On June 2, newcomer Greg Lembrich won the Maplewood Township Committee Democratic primary election — along with Nancy Adams — defeating incumbent Jerry Ryan by a nearly two-to-one margin.
Lembrich’s victory was also remarkable in that he was not endorsed by the Maplewood Democratic Committee, as were Adams and Ryan.
A major point of contention in the primary involved plans for redevelopment of the former Maplewood Post Office. However, Lembrich emphasized the election was not just about that one issue, and also campaigned hard on bringing a fresh, new voice to local government as well as working more closely with the school district.
Recently, The Village Green spoke with Lembrich to see what’s next in his campaign for the general election on November 3. Lembrich and Adams will be on the ballot together, and will vie for the two seats against Republican Phyllis Scalera, who ran unopposed in the Republican primary. Here are his responses:
Greg Lembrich: I’ll acknowledge that the fall campaign will not probably be quite as hard fought as the primary. There is a large registration advantage for Democrats, and Democrats have historically won by landslide margins over the past few decades. This is the off-off odd year election that only comes along in New Jersey every 16 years. As with the primary, turnout likely is going to be very low. Even more so than the primary, where there was a heavily contested local race, there may be complacency in the fall. The contested school board election may help drive turnout, but that remains to be seen.
The challenge for Nancy and myself will be to overcome that complacency and the air of inevitability to motivate people to come out to the polls and vote. It’s important for “Adams and Lembrich” but also for [NJ Assembly representatives] John McKeon and Mila Jasey, whose seats are in theory safe but may be more difficult to hold with redistricting since the [27th] district is more Republican than it used to be.
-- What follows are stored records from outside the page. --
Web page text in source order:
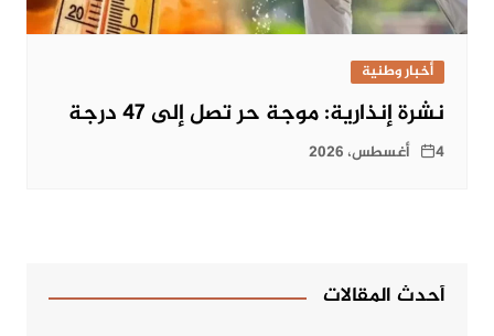
أخبار وطنية
نشرة إنذارية: موجة حر تصل إلى 47 درجة
4 أغسطس، 2026
أحدث المقالات
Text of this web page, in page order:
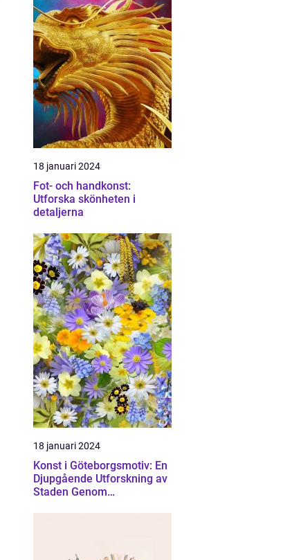
18 januari 2024
Fot- och handkonst:
Utforska skönheten i
detaljerna
18 januari 2024
Konst i Göteborgsmotiv: En
Djupgående Utforskning av
Staden Genom
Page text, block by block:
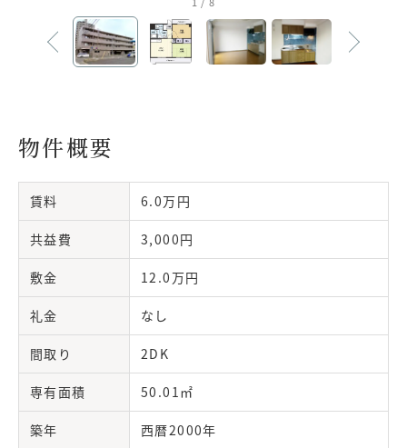
物件概要
賃料 6.0万円
共益費 3,000円
敷金 12.0万円
礼金 なし
間取り 2DK
専有面積 50.01㎡
築年 西暦2000年

A combination of low Democratic turnout in Essex County and motivated Republican turnout in Morris County could end up with people waking up the next day scratching their heads.
Nancy and I will be out there campaigning. The fact that we are new candidates — Nancy ran once before in a primary — and that we are looking forward to being new voices on the TC, will motivate us to get out there, to meet people in the community and hear community concerns.
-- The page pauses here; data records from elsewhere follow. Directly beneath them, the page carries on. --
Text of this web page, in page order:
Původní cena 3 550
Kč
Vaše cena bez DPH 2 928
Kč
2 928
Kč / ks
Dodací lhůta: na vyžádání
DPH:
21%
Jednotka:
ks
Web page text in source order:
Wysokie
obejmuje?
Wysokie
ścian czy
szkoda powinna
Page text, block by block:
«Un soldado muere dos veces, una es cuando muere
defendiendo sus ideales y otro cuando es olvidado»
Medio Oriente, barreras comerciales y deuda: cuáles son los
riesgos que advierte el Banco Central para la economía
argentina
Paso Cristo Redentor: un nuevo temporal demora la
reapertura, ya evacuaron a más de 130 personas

Village Green: Then you and Nancy Adams are running together on a ticket?
GL: Nancy and [Maplewood Democratic Committee Chair] Ian [Grodman] and I met last month in the first meeting of what I assume will be many meetings between now and the fall, sketching an outline of what the fall campaign will look like: Are we going to establish a joint campaign account? Who is going to run the campaign? What sorts of ideas do we have for how we want to campaign? Lawn signs? Events? …. Ian will be especially valuable for coordinating the Maplewood local campaign with larger state assembly and county Democratic campaigns.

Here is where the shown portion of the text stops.